Les forêts y jouent un rôle fondamental de stabilisation du terrain. Leurs racines ancrent les sols, limitent le lessivage des particules fines et ralentissent le ruissellement des eaux pluviales, permettant ainsi leur infiltration progressive. Ce rôle est d’autant plus crucial dans les zones karstiques du Jura, caractérisées par des sols poreux et un réseau de fissures où l’eau s’infiltre rapidement. En l’absence de couvert forestier, ces infiltrations peuvent provoquer des effondrements de cavités souterraines, des coulées de boue ou encore l’aggravation des crues en aval, en raison d’une moindre régulation du cycle de l’eau.

Ainsi, le maintien d’une couverture forestière continue et diversifiée s’impose non seulement comme une mesure de conservation écologique, mais aussi comme un rempart indispensable face aux risques naturels croissants liés à la déforestation et au changement climatique.

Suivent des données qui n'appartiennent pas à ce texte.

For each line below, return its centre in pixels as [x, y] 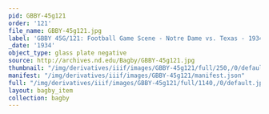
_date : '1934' [32, 46]
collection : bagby [39, 98]
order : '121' [30, 23]
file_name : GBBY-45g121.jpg [55, 31]
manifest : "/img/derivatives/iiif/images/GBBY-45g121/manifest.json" [127, 75]
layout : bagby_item [41, 90]
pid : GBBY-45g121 [37, 16]
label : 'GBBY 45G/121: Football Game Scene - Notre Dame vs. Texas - [127, 38]
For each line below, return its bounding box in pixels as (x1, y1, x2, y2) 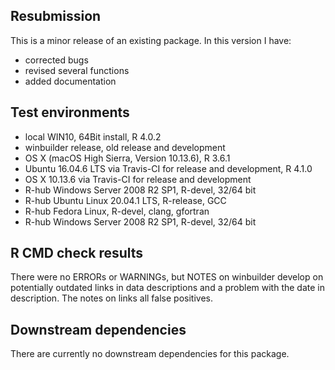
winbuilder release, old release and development (24, 141, 226, 153)
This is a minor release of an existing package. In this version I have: (10, 34, 292, 46)
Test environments (10, 104, 130, 121)
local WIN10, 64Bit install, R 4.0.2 (24, 130, 162, 143)
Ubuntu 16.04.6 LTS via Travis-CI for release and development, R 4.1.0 (24, 162, 313, 174)
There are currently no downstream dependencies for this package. (10, 348, 290, 360)
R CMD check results (10, 245, 144, 262)
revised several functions (24, 64, 130, 76)
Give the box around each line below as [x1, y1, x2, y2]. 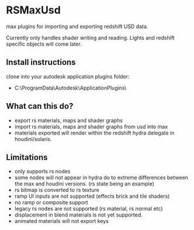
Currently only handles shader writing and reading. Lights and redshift [6, 34, 175, 41]
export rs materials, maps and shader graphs [14, 116, 123, 123]
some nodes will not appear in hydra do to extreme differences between [14, 174, 189, 181]
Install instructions [6, 57, 76, 67]
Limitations [6, 152, 48, 162]
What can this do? [6, 101, 74, 111]
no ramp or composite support [14, 199, 89, 206]
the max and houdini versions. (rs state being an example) [14, 180, 155, 187]
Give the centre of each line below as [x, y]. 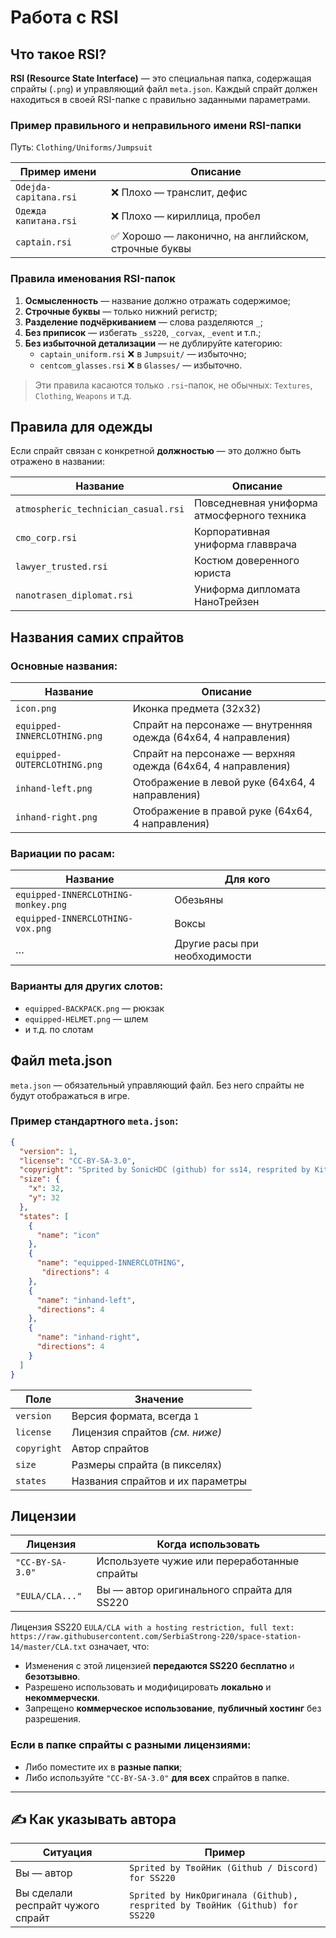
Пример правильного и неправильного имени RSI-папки [156, 125]
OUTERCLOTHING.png [59, 765]
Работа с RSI [64, 17]
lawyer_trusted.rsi [61, 567]
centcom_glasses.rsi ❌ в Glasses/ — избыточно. [141, 365]
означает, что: [119, 1647]
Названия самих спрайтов [97, 637]
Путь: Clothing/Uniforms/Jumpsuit [81, 147]
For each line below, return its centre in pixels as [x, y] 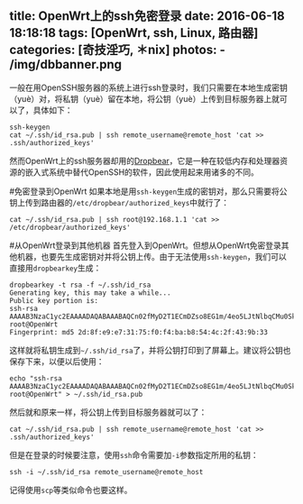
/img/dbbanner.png [66, 64]
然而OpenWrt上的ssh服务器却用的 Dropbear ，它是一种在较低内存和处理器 [145, 160]
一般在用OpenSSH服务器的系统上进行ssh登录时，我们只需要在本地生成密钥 [149, 87]
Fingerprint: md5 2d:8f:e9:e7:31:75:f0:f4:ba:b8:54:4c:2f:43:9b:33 [139, 332]
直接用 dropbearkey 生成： [55, 268]
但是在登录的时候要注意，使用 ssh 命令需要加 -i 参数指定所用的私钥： [134, 454]
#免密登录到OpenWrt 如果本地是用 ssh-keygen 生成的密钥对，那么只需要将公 [148, 191]
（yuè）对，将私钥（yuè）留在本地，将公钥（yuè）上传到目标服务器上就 [144, 98]
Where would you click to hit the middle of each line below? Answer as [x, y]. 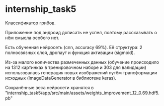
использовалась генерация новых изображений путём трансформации [81, 72]
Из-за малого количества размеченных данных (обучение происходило [82, 62]
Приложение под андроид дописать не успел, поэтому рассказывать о [81, 32]
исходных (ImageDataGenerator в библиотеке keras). [61, 78]
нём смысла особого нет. [32, 38]
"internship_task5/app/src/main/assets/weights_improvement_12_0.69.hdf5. [82, 93]
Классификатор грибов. [30, 23]
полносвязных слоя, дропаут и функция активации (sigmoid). [70, 53]
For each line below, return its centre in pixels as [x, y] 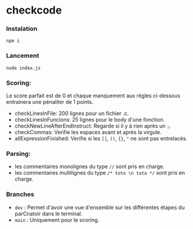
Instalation [22, 29]
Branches [20, 194]
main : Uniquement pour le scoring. [57, 220]
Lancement [23, 55]
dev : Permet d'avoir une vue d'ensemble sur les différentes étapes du [99, 207]
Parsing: [19, 154]
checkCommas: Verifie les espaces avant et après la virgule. [88, 132]
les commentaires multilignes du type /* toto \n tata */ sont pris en [100, 173]
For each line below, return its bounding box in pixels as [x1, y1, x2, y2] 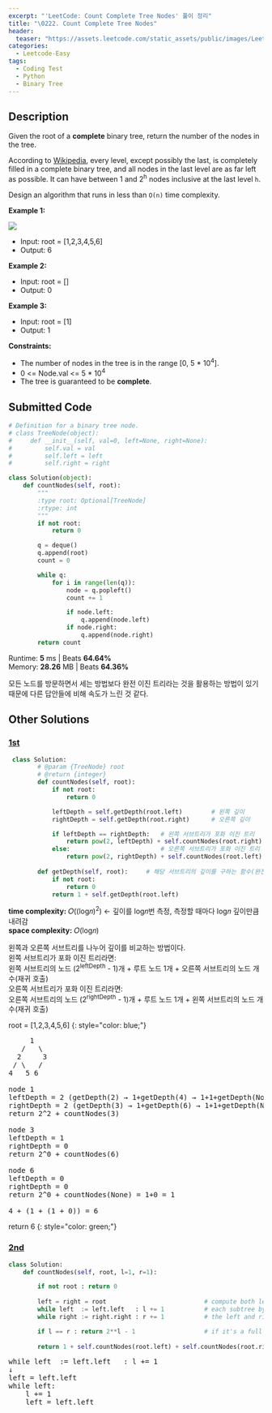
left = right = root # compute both [37, 1298, 255, 1306]
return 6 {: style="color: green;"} [8, 1222, 117, 1231]
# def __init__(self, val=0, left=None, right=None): [8, 436, 208, 445]
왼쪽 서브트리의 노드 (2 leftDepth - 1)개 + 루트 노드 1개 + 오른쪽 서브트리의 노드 [8, 962, 251, 973]
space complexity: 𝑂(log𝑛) [8, 926, 100, 935]
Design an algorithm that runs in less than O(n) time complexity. [8, 190, 220, 200]
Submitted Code [8, 400, 92, 414]
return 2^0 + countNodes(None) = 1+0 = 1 [8, 1190, 176, 1200]
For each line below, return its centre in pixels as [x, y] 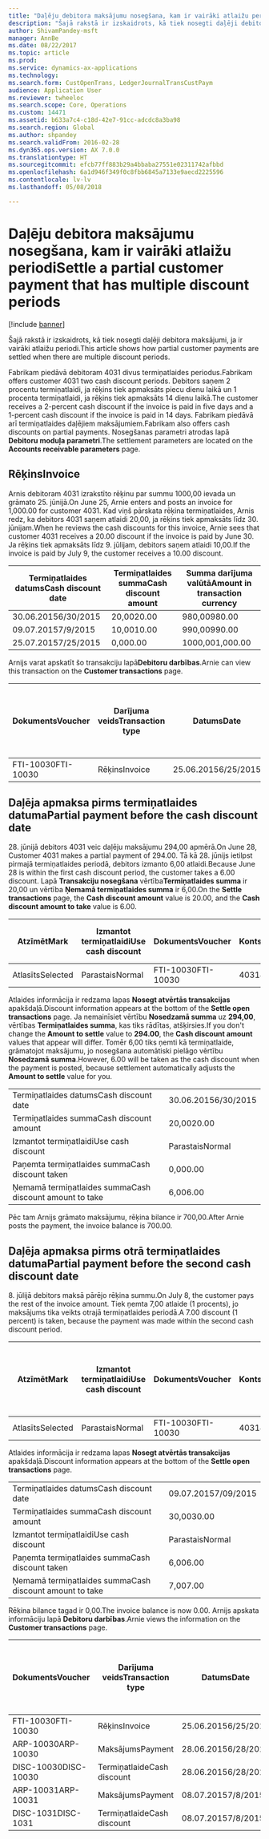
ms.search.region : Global [51, 127]
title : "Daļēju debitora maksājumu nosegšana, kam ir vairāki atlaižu [128, 16]
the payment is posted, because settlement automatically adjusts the [122, 1068]
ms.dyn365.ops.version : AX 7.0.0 [64, 150]
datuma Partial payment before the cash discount [133, 815]
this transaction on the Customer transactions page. [96, 671]
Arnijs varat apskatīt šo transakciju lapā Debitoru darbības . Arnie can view [130, 662]
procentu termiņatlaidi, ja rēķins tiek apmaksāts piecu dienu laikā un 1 [122, 389]
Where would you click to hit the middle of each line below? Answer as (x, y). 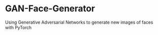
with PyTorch (18, 27)
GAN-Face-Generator (50, 9)
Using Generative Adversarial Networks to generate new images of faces (79, 22)
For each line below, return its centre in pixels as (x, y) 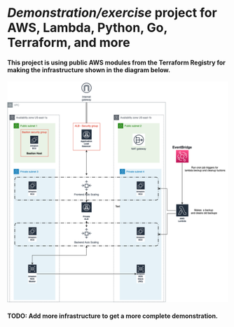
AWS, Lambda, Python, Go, (88, 28)
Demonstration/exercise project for (112, 13)
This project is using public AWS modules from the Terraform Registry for (116, 62)
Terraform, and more (69, 43)
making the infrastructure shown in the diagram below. (89, 70)
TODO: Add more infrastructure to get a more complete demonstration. (113, 316)
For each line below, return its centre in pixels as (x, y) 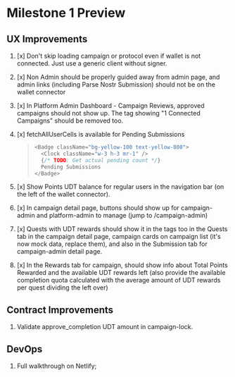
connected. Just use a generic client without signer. (92, 63)
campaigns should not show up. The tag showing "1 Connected (109, 113)
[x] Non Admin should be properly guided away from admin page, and (118, 77)
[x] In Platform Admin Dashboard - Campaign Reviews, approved (110, 106)
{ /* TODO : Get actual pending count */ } (101, 160)
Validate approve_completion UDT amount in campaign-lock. (105, 327)
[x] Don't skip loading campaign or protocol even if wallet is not (109, 56)
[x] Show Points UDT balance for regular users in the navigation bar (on (120, 187)
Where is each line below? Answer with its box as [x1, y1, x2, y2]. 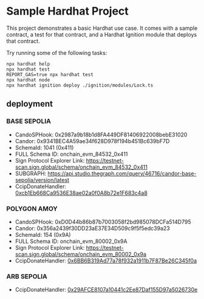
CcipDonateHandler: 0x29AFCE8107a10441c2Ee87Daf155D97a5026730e [15, 286, 198, 294]
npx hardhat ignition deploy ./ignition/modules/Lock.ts [6, 82, 154, 88]
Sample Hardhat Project [6, 4, 129, 18]
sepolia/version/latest [15, 176, 70, 183]
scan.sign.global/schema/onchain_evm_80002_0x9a [15, 250, 147, 258]
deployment [6, 99, 53, 109]
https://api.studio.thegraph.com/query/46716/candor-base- [47, 169, 197, 177]
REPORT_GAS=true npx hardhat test [6, 71, 94, 77]
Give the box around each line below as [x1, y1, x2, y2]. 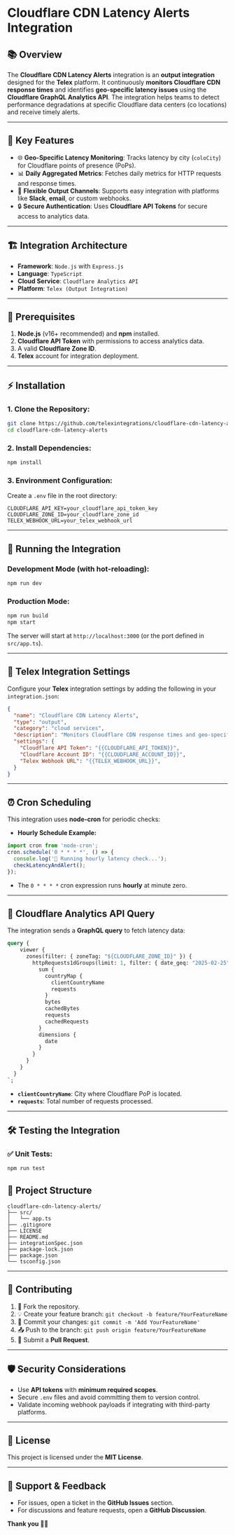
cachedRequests [44, 1018, 90, 1025]
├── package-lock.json [7, 1246, 73, 1253]
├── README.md [7, 1234, 49, 1241]
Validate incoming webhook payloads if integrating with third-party [17, 1400, 211, 1409]
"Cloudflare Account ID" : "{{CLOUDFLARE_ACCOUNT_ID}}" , [20, 751, 187, 758]
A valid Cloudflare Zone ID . [17, 345, 97, 353]
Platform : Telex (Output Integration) [17, 284, 129, 292]
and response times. [17, 179, 77, 187]
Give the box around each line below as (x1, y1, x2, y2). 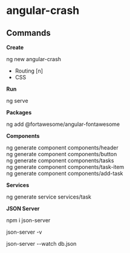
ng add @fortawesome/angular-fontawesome (6, 120, 120, 128)
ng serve (6, 97, 28, 104)
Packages (6, 109, 32, 116)
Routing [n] (15, 67, 44, 74)
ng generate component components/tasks (6, 157, 114, 164)
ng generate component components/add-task (6, 170, 123, 177)
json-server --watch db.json (6, 240, 77, 247)
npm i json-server (6, 217, 51, 224)
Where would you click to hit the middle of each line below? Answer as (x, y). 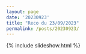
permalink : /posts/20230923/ (43, 28)
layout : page (23, 12)
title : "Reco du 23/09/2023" (43, 23)
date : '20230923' (28, 17)
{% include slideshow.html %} (43, 46)
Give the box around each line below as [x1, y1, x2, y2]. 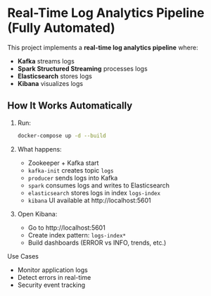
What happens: [17, 144, 62, 153]
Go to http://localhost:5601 [27, 223, 105, 232]
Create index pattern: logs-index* [27, 230, 127, 239]
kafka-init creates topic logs [27, 166, 114, 174]
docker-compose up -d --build [17, 132, 107, 139]
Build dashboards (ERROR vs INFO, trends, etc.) [27, 238, 167, 247]
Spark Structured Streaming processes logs [17, 64, 148, 73]
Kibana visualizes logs [17, 79, 83, 87]
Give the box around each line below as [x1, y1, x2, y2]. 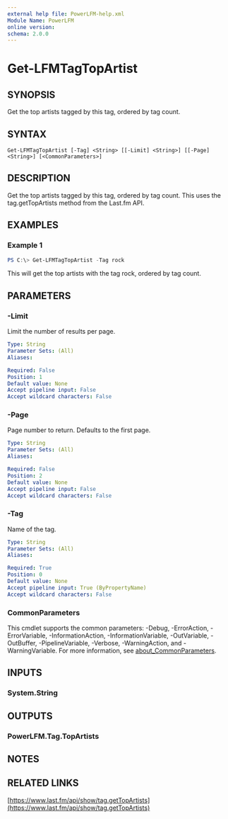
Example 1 [7, 240, 43, 250]
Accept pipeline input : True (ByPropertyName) [7, 584, 147, 592]
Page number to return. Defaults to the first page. [7, 426, 151, 434]
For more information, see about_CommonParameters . [59, 646, 217, 655]
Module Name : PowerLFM [7, 17, 74, 24]
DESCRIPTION [7, 172, 71, 184]
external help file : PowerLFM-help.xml [7, 10, 125, 18]
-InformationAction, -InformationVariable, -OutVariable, [49, 631, 210, 640]

Des leviers pour une gestion durable

Face à ces enjeux, plusieurs actions peuvent être mises en œuvre pour concilier protection de la nature, gestion forestière et activités humaines :

Une gestion forestière plus respectueuse :

  • favoriser la diversité des essences plutôt que les monocultures ;
  • allonger les cycles de coupe pour permettre aux arbres d’atteindre la maturité écologique ;
  • maintenir du bois mort et des arbres sénescents pour la faune spécialisée ;
  • encourager la régénération naturelle plutôt que les plantations.

Des zones de protection  :

  • Arrêtés Préfectoraux de Protection de Biotope (APPB) ;
  • Réserves naturelles, zones Natura 2000 ;
  • Zones de libre évolution : des forêts laissées sans intervention humaine, pour étudier et favoriser des dynamiques naturelles à long terme ;
  • Zones de Quiétude de la Faune Sauvage ;
  • Zones de Quiétude Volontaire de la Faune Sauvage.

Et bien évidemment, chacun peut à titre individuel contribuer à la préservation des forêts d’altitude en adoptant la « bonne altitude ».

Protéger aujourd’hui pour transmettre demain

Les forêts d’altitude du massif jurassien sont des écosystèmes riches, anciens et indispensables. Elles jouent un rôle fondamental pour le climat, la biodiversité, l’eau, le sol, et même notre bien-être psychologique. Mais elles sont aussi vulnérables, car dépendantes de conditions climatiques stables et d’un équilibre écologique délicat.

Protéger ces forêts, c’est préserver un patrimoine vivant qui nous relie à la nature, à la montagne et à la mémoire du paysage jurassien. C’est aussi un investissement pour l’avenir, pour faire face aux bouleversements à venir et garantir aux générations futures un territoire encore habitable, beau, et vivant.